I found the line above in a curious old document called The United States Constitution.  Evidently the fellows who wrote The United States Constitution were so serious about the idea that they included it in The First Amendment.  They didn’t waste any time putting it down on paper.  They wanted it right out front.  And just in case the Founding Fathers didn’t make their opinion of religion mixing with politics clear enough in The First Amendment, I’ll offer the following historical quotes.

“The United States in is no sense founded upon the Christian religion.” – George Washington

“History, I believe, furnishes no example of a priest-ridden people maintaining a free civil government.
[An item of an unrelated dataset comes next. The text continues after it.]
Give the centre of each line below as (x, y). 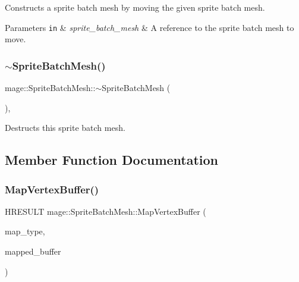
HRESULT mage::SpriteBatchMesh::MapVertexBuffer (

This marks the lowest grade of ignorance, of which their political as well as religious leaders will always avail themselves for their own purpose.” – Thomas Jefferson

“In no instance have churches been the guardians of the liberties of the people.” – James Madison

“This could be the best of all possible worlds if there were no religion in it.” – John Adams

“I disbelieve all holy men and holy books.” – Thomas Paine

I know these last two aren’t Founding Fathers, but the quotes are excellent.

“The Bible is not my book, nor Christianity my profession.” – Abraham Lincoln

“I distrust those people who know so well what God wants them to do because I notice it always coincides with their own desires.” – Susan B. Anthony

We live in a nation, in a world, full of conflicting opinions and ideas, and here in the good old USA you are allowed to hold and express any opinion you want.  That right, granted to you by The First Amendment, extends to your religion.  Worship Yaweh, Allah, Odin, Zeus, the sun, Mother Nature, Justin Beiber, or even The Flying Spaghetti Monster, whatever floats your boat.  You can even – and here’s a radical notion indeed – worship nothing at all!

What The First Amendment does not grant is the power for some backward thinking politician to write his religious beliefs into law.  If said politician feels strongly about a topic, then he/she must find a way to promote his or her position without falling back on the Bible or God.  If they can’t, then he or she is not worthy to promote that idea, or the idea itself is not a worthy one.

Separation of Church and State is not a radical idea, or even a new one.  It’s what will prevent this nation from becoming a theocracy, and if you think a theocratic nation would be a good thing, just imagine what life would be like if it wasn’t your faith or sect in the seat of power.  Then you might discover what religious persecution is all about.